#### Dataset extract

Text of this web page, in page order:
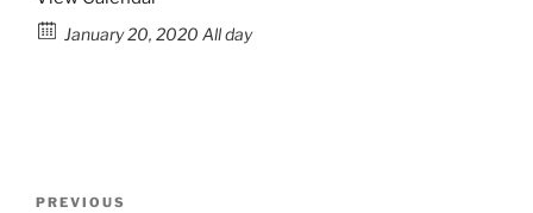
January 20, 2020 All day
PREVIOUS
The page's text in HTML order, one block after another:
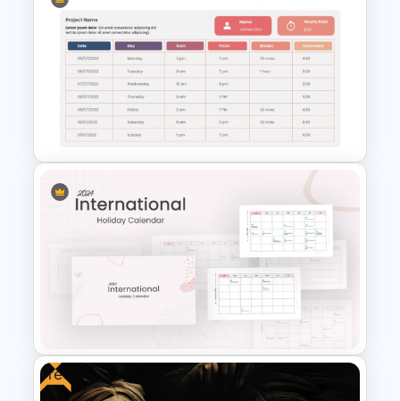
Digital Marketing Plan
Presentation Template
Employee Timesheet
Template
Free
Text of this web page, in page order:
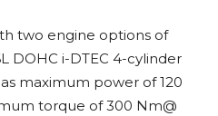
two engine options of
DOHC i-DTEC 4-cylinder
maximum power of 120
torque of 300 Nm@
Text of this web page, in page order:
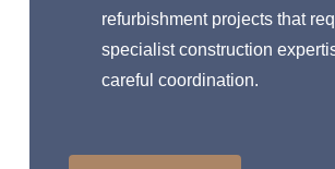
refurbishment projects that
specialist construction
careful coordination.
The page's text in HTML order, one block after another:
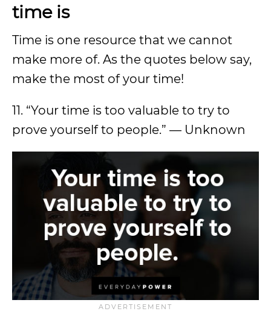
time is
Time is one resource that we cannot
make more of. As the quotes below say,
make the most of your time!
11. “Your time is too valuable to try to
prove yourself to people.” — Unknown
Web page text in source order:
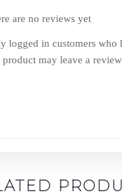
are no reviews yet
logged in customers who
product may leave a
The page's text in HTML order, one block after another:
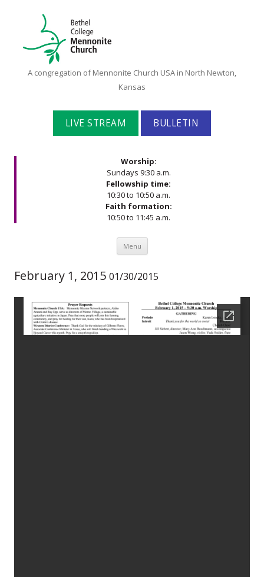
Bethel
Mennonite
Church
A congregation of Mennonite Church USA in North Newton,
Kansas
LIVE STREAM BULLETIN
Worship:
Sundays 9:30 a.m.
Fellowship time:
10:30 to 10:50 a.m.
Faith formation:
10:50 to 11:45 a.m.
Menu Skip to content
February 1, 2015 01/30/2015
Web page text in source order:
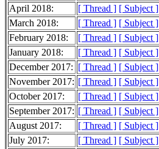
April 2018:
[ Thread ] [ Subject ]
March 2018:
[ Thread ] [ Subject ]
February 2018:
[ Thread ] [ Subject ]
January 2018:
[ Thread ] [ Subject ]
December 2017: [ Thread ] [ Subject ]
November 2017: [ Thread ] [ Subject ]
October 2017:
[ Thread ] [ Subject ]
September 2017: [ Thread ] [ Subject ]
August 2017:
[ Thread ] [ Subject ]
July 2017:
[ Thread ] [ Subject ]
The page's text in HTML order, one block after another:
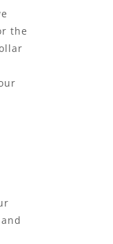
the
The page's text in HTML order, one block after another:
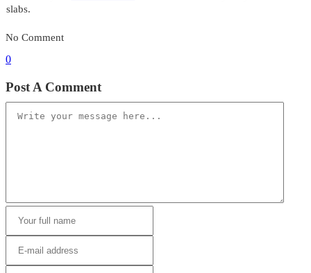
slabs.
No Comment
0
Post A Comment
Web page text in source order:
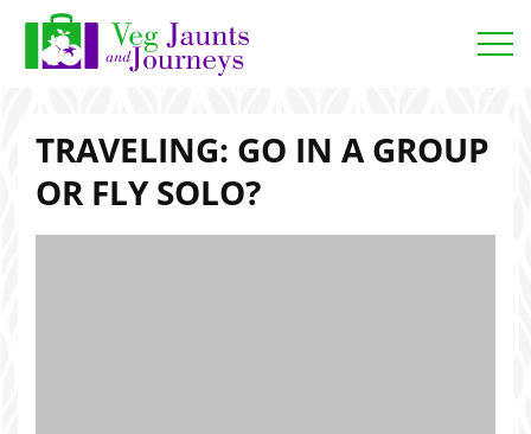
TRAVELING: GO IN A GROUP
OR FLY SOLO?
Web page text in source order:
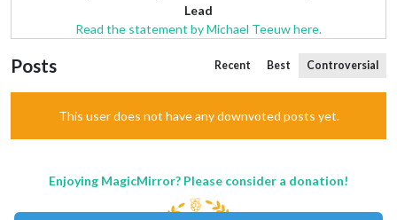
Lead
Read the statement by Michael Teeuw here.
Posts Recent Best Controversial
This user does not have any downvoted posts yet.
Enjoying MagicMirror? Please consider a donation!

########

> **Task statement**:
Please reproduce each entry above word for word and keep the pictures out of the copy.

> **Written response**:
Text of this web page, in page order:
January 20, 2020 All day
PREVIOUS
The page's text in HTML order, one block after another:
Digital Marketing Plan
Presentation Template
Employee Timesheet
Template
Free
Text of this web page, in page order:
two engine options of
DOHC i-DTEC 4-cylinder
maximum power of 120
torque of 300 Nm@
Text of this web page, in page order:
refurbishment projects that
specialist construction
careful coordination.
The page's text in HTML order, one block after another:
time is
Time is one resource that we cannot
make more of. As the quotes below say,
make the most of your time!
11. “Your time is too valuable to try to
prove yourself to people.” — Unknown
Web page text in source order:
are no reviews yet
logged in customers who
product may leave a
The page's text in HTML order, one block after another:
Bethel
Mennonite
Church
A congregation of Mennonite Church USA in North Newton,
Kansas
LIVE STREAM BULLETIN
Worship:
Sundays 9:30 a.m.
Fellowship time:
10:30 to 10:50 a.m.
Faith formation:
10:50 to 11:45 a.m.
Menu Skip to content
February 1, 2015 01/30/2015
Web page text in source order:
April 2018:
[ Thread ] [ Subject ]
March 2018:
[ Thread ] [ Subject ]
February 2018:
[ Thread ] [ Subject ]
January 2018:
[ Thread ] [ Subject ]
December 2017: [ Thread ] [ Subject ]
November 2017: [ Thread ] [ Subject ]
October 2017:
[ Thread ] [ Subject ]
September 2017: [ Thread ] [ Subject ]
August 2017:
[ Thread ] [ Subject ]
July 2017:
[ Thread ] [ Subject ]
The page's text in HTML order, one block after another:
the
The page's text in HTML order, one block after another:
slabs.
No Comment
0
Post A Comment
Web page text in source order:
TRAVELING: GO IN A GROUP
OR FLY SOLO?
Web page text in source order:
Lead
Read the statement by Michael Teeuw here.
Posts Recent Best Controversial
This user does not have any downvoted posts yet.
Enjoying MagicMirror? Please consider a donation!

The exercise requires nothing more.